Assignment: Would you repeat exactly the part of the listing below that runs from the line containing "Facebook [107, 156]" down to the line containing "VIP guest handling (238, 74)", inclusive, and nothing else?

────────────────

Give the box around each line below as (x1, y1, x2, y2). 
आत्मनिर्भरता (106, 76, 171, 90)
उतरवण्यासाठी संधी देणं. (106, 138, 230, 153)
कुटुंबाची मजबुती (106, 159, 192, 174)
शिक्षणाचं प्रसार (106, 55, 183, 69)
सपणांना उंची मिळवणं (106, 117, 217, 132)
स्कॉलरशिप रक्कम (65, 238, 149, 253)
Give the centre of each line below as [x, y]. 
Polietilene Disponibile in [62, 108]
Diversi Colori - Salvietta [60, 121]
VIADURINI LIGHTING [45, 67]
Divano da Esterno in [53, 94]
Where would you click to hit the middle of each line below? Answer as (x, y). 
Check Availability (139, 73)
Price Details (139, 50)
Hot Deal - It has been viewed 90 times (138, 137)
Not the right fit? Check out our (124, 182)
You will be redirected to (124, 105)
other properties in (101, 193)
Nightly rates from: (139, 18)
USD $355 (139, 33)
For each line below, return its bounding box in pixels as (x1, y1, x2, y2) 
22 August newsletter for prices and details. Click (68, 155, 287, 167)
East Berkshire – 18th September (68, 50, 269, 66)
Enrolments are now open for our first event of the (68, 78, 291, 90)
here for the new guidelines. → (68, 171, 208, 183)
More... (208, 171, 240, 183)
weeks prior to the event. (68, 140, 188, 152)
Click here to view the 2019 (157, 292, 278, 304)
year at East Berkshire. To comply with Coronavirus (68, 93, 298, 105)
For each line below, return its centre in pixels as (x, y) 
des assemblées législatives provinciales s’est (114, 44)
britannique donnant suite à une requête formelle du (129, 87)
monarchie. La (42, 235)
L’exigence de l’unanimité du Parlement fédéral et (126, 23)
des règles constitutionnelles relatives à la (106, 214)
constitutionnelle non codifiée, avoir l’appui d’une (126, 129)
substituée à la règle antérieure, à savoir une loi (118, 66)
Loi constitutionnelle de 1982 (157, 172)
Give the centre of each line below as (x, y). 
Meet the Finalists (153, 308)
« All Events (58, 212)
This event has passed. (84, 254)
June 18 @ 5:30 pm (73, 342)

────────────────

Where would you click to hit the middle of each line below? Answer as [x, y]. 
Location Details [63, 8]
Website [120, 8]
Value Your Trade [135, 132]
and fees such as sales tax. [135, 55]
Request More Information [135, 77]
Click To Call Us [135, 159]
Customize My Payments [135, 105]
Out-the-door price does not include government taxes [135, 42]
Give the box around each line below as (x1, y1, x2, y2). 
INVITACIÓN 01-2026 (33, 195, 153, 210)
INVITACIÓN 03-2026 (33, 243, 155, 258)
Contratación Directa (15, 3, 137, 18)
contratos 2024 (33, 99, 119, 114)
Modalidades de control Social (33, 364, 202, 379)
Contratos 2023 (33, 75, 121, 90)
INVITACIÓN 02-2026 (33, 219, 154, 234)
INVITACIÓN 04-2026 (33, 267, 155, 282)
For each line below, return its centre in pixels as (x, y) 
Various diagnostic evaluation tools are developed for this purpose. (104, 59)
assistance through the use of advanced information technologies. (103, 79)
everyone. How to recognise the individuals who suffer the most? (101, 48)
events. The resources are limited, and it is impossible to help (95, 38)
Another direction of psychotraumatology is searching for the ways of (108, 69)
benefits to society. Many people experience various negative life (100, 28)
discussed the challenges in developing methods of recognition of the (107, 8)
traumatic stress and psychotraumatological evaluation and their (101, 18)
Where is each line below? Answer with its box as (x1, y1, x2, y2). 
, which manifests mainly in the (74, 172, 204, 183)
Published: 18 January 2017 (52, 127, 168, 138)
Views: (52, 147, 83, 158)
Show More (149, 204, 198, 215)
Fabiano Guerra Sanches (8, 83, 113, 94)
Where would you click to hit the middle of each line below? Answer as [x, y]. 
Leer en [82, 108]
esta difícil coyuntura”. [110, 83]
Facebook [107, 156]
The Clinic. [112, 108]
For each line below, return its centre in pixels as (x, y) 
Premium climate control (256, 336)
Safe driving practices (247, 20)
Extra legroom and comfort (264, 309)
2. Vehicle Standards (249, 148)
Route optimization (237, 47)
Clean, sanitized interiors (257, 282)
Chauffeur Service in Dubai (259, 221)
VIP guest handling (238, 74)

────────────────

Reply:
Facebook [107, 156]
The Clinic. [112, 108]
For each line below, return its centre in pixels as (x, y) 
Premium climate control (256, 336)
Safe driving practices (247, 20)
Extra legroom and comfort (264, 309)
2. Vehicle Standards (249, 148)
Route optimization (237, 47)
Clean, sanitized interiors (257, 282)
Chauffeur Service in Dubai (259, 221)
VIP guest handling (238, 74)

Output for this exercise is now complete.